Lori Rosen Semlies, Katherine L. McCrink and Steven V. DeBraccio
DeBraccio Achieves Reversal of Default Judgment in First Department
Steven V. DeBraccio (Associate-White Plains, NY) defended the owner of an apartment complex in a case that involved an alleged slip-and-fall accident on the sidewalk of our client’s complex. Our client, due to COVID-19 staffing issues, did not receive notice of the lawsuit and a default judgment was entered against him. The First Department, citing Sara’s Studios, LLC v. Sparkle World LLC (217 AD3d 465 [1st Dept 2023]), relied upon by Steven in his appellant’s brief, concluded that our client did not receive actual notice of the lawsuit.
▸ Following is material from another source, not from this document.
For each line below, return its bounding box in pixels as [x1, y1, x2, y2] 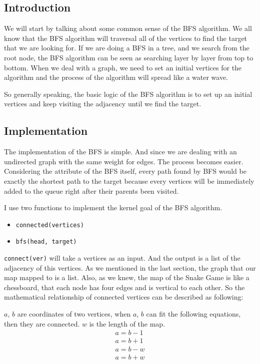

Moreover, in a rare turn of events, the First Department concluded in the interest of justice that it would consider a subsequent affidavit from our client’s property manager, and that the affidavit, taken together with a number of other unrelated lawsuits filed by the plaintiff, was sufficient to raise a meritorious defense, in particular, as to whether our client was the proximate cause of the plaintiff’s alleged fall and whether our client negligently maintained the subject sidewalk.
Steven V. DeBraccio
DeBraccio and Lang Secure Pre-answer Dismissal for Nursing Home Client in COVID-19 Case
White Plains, New York, associates Steven V. DeBraccio and Kathryn M. Lang achieved a pre-answer dismissal for a nursing home in Bronx County Supreme Court, which was affirmed by the First Department. The plaintiff alleged that the decedent died of COVID-19 due to gross negligence, wrongful death and violation of the decedent’s rights under Public Health Law § 2801-d. Kathryn and Steven argued that the plaintiff’s complaint was subject to pre-answer dismissal due to the immunity afforded to nursing homes in the Emergency or Disaster Treatment Protection Act (EDTPA). Kathryn supported the motion with a comprehensive affidavit from the nursing home’s director of nursing, which outlined the numerous pre-COVID-19 and COVID-19-related infection control policies the facility instituted. The Bronx County Supreme Court granted our motion to dismiss. The plaintiff appealed to the First Department, and Steven argued that based on previous appellate division case law and the principles of retroactivity, the statute was only repealed prospectively not retroactively, and the affidavit from the director of nursing established in 14 paragraphs how the nursing home’s response to the COVID-19 pandemic impacted its treatment and care of the decedent. Finally, he argued that the cookie-cutter, boilerplate allegations of gross negligence did not undermine the nursing home’s showing of good faith under the EDTPA. The First Department unanimously agreed with the defense arguments, and the decision granting dismissal was affirmed.